Show that an orthogonal matrix M with all real eigenvalues is symmetric. Hints: Method 1. When the eigenvalues are real, so are the eigenvectors, and the unitary matrix which diagonalizes M is orthogonal. Use (11.27). Method 2. From Problem 46, note that the only real eigenvalues of an orthogonal M are ±1. Thus show that $\mathit{M}\mathit{=}{\mathit{M}}^{\mathit{-}\mathit{1}}$ . Remember that M is orthogonal to show that $\mathit{M}\mathbf{=}{\mathit{M}}^{\mathbf{T}}$.

Short answer

An orthogonal matrix M with real eigen values is symmetric.

Step-by-step solution

Given Information

If an orthogonal matrix has real eigenvalues, then its eigenvectors are also real.
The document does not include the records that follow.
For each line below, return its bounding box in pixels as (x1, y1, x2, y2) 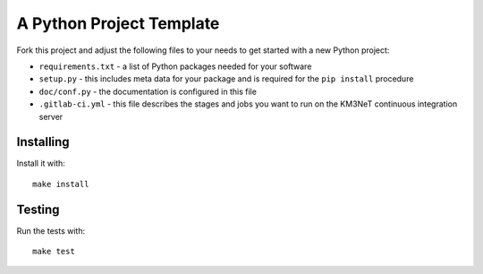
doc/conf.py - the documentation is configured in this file (38, 86, 257, 97)
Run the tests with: (16, 225, 85, 236)
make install (32, 179, 89, 189)
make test (32, 246, 75, 257)
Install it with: (16, 158, 66, 169)
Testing (16, 201, 60, 217)
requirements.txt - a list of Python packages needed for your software (38, 61, 312, 72)
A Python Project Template (16, 13, 220, 33)
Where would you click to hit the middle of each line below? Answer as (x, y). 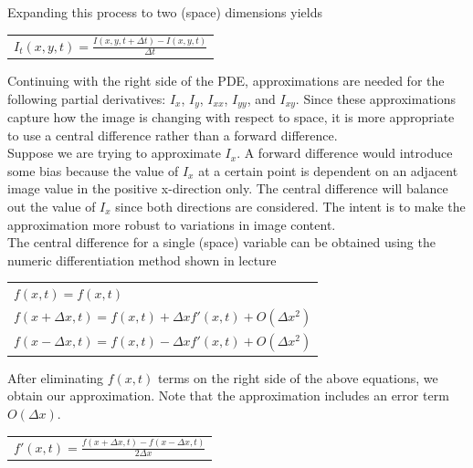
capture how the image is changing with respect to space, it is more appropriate (231, 117)
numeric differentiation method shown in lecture (142, 260)
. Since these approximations (376, 98)
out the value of (52, 206)
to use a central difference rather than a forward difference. (173, 135)
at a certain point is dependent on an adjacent (328, 170)
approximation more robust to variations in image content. (172, 224)
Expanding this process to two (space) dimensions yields (165, 12)
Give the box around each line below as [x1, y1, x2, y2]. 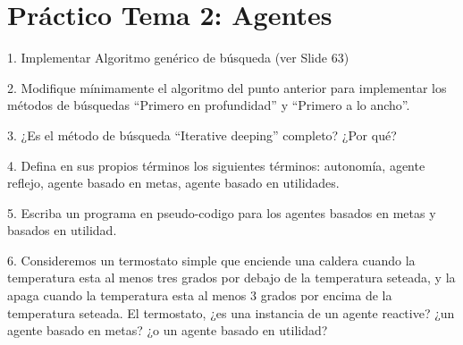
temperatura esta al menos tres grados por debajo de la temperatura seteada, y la [7, 268, 456, 287]
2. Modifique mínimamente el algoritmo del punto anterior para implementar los [7, 78, 447, 97]
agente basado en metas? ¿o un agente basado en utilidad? [7, 321, 328, 340]
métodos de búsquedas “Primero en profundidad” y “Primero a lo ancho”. [7, 96, 410, 114]
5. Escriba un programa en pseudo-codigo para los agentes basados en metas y [7, 203, 436, 222]
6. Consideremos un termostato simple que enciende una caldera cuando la [7, 250, 416, 269]
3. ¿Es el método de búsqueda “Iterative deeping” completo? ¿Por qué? [7, 125, 397, 144]
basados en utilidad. [7, 221, 117, 240]
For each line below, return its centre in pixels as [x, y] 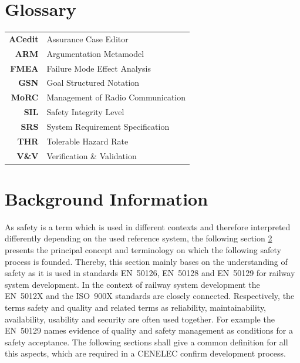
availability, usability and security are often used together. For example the [140, 319]
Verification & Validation [92, 155]
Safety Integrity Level [85, 112]
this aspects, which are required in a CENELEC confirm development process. [145, 353]
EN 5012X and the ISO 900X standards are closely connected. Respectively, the [150, 296]
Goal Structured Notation [93, 83]
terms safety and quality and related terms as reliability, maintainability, [136, 307]
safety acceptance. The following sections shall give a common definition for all [146, 342]
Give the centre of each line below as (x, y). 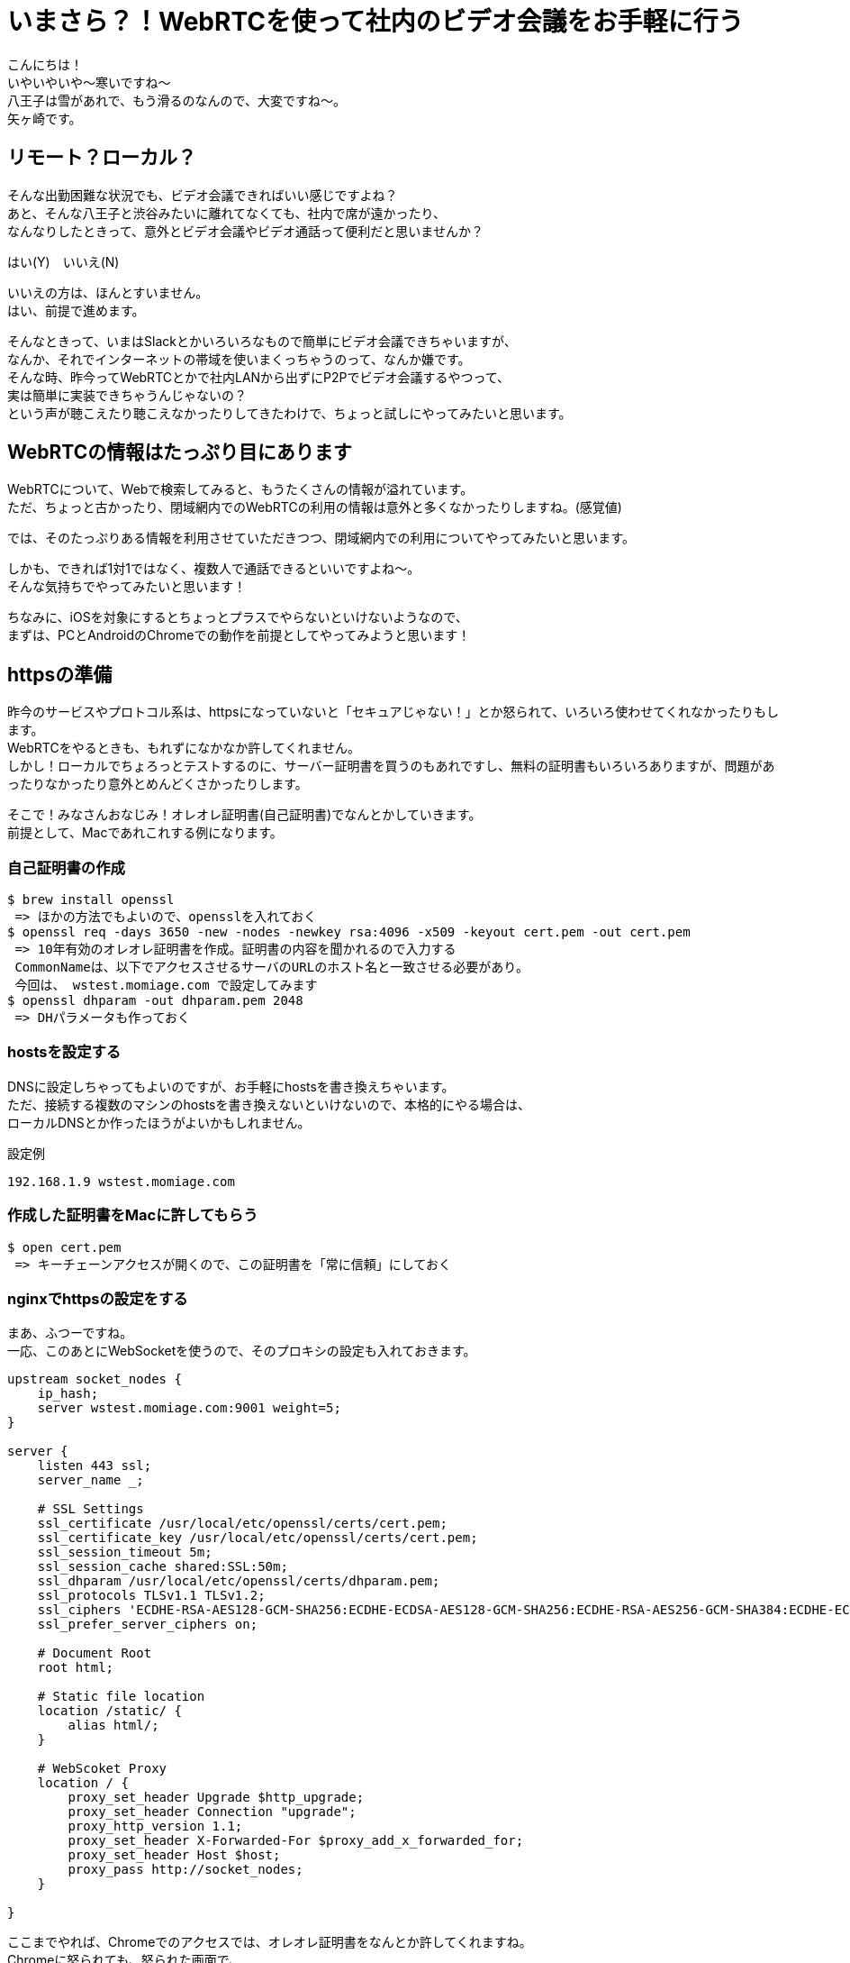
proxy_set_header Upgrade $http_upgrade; (216, 1798)
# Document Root (95, 1653)
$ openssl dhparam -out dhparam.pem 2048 (155, 1001)
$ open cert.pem (64, 1247)
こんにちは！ (45, 64)
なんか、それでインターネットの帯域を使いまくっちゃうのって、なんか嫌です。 (239, 359)
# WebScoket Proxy (102, 1769)
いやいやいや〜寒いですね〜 (89, 82)
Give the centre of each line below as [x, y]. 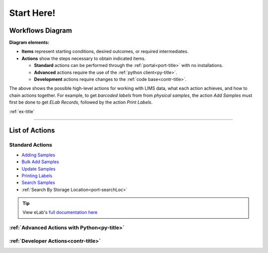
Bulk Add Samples [40, 162]
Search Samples [38, 183]
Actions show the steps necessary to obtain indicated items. [84, 58]
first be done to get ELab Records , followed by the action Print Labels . [81, 102]
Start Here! [32, 13]
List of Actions [32, 131]
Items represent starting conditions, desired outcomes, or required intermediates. [105, 52]
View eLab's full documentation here [60, 212]
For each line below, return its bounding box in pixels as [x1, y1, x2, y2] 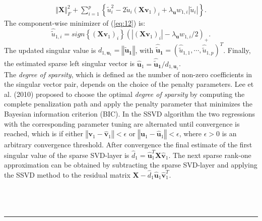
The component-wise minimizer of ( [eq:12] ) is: [4, 18, 146, 28]
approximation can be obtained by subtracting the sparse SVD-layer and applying [4, 159, 257, 170]
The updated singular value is [4, 44, 96, 55]
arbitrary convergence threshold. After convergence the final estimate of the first [4, 139, 252, 150]
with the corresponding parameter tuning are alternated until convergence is [4, 118, 240, 129]
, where [179, 128, 202, 139]
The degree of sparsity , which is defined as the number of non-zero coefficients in [4, 69, 252, 79]
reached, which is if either [4, 128, 83, 139]
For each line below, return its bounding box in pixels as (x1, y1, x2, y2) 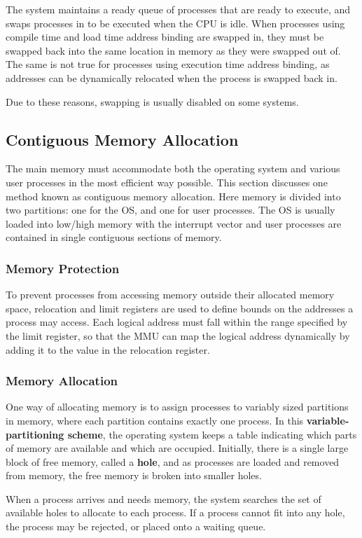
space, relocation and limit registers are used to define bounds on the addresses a (6, 301, 354, 315)
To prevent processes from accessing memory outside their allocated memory (6, 287, 335, 302)
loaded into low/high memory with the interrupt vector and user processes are (6, 216, 342, 230)
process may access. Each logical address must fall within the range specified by (6, 315, 348, 329)
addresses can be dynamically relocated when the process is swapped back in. (6, 70, 337, 85)
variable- (306, 413, 349, 427)
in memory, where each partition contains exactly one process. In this (6, 413, 304, 427)
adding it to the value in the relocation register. (6, 342, 210, 357)
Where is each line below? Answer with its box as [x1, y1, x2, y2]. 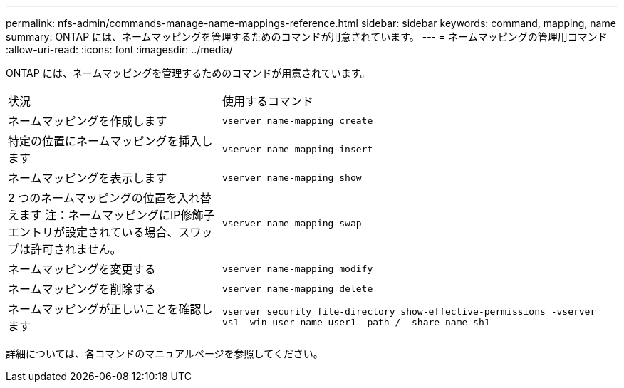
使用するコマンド [222, 94, 313, 108]
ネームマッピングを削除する [8, 282, 156, 296]
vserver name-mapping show [222, 172, 362, 183]
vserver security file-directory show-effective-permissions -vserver [222, 306, 596, 317]
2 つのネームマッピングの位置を [8, 191, 177, 205]
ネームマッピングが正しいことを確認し [8, 302, 213, 316]
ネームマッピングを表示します [8, 171, 167, 185]
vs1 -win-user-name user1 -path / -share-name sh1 [222, 317, 490, 327]
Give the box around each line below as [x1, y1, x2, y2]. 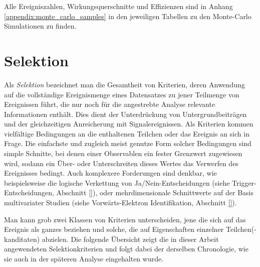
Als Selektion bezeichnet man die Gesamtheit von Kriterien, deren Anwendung [4, 79, 245, 89]
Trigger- [232, 177, 256, 188]
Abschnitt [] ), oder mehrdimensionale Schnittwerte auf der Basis [56, 187, 253, 198]
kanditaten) [4, 233, 40, 244]
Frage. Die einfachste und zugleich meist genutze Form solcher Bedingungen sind [4, 138, 251, 149]
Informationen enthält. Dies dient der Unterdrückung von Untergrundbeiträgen [4, 108, 247, 119]
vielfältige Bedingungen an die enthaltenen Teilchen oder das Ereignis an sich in [4, 128, 249, 139]
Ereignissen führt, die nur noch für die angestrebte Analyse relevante [4, 99, 215, 109]
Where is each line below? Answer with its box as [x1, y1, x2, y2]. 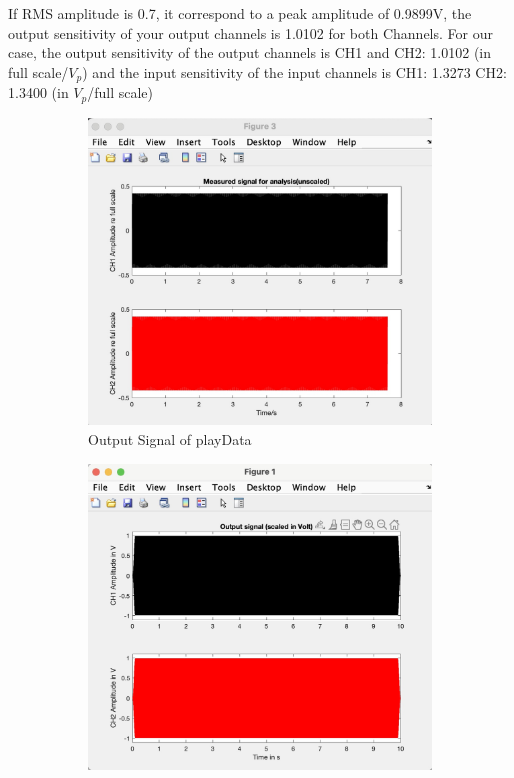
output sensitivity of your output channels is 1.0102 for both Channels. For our [8, 22, 493, 43]
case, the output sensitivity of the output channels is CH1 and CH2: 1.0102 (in [8, 42, 491, 63]
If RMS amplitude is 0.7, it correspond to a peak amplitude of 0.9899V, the [8, 3, 472, 23]
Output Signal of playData [88, 429, 252, 449]
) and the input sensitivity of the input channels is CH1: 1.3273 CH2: [82, 61, 507, 82]
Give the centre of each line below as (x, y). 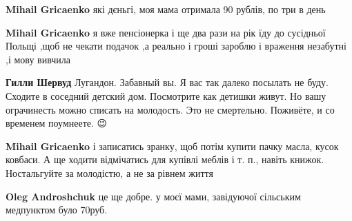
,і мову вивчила (38, 59)
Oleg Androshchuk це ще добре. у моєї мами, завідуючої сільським (153, 196)
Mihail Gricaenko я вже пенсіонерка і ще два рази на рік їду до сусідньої (166, 32)
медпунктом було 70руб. (57, 210)
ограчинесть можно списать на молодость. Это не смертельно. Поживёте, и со (170, 109)
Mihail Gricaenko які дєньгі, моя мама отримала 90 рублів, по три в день (166, 9)
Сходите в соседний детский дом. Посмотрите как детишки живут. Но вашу (166, 95)
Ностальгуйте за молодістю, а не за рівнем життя (109, 172)

Since, the unitary matrix that diagonalizes has eigenvectors as columns, the unitary matrix is orthogonal. There is a theorem that states that a matrix which has real eigenvalues can be diagonalized by an orthogonal similarity transformation if and only if it is symmetric.

Therefore, M is symmetric.

Orthogonal Matrix

If the transpose of a square matrix containing real numbers or components equals the inverse matrix, the matrix is said to be orthogonal.

Symmetric Matrix

An orthogonal matrix whose only real eigenvalues are only $\pm 1$. We can show that $M=M^{-1}$. This means that$M^2=M{M}^{-1}=l$

The determinant of this, the LHS gives

$$\begin{gathered} det{M}^2={\left(detM\right)}^2 \\ =det{D}^2 \\ ={\left(\pm 1\right)}^2 \\ =1 \end{gathered}$$

Used the fact that $detAB=detAdetB$, the fact that $detM=detD$, where, is the diagonal matrix with eigenvalues of M , and the fact that the eigenvalues are $\pm 1$and $e^{\pm i\theta }$.

Therefore, $M=M^{-1}$. Since, M is orthogonal,$M^{-1}=M^T$ , which gives $M=M^T$. Therefore, M is symmetric.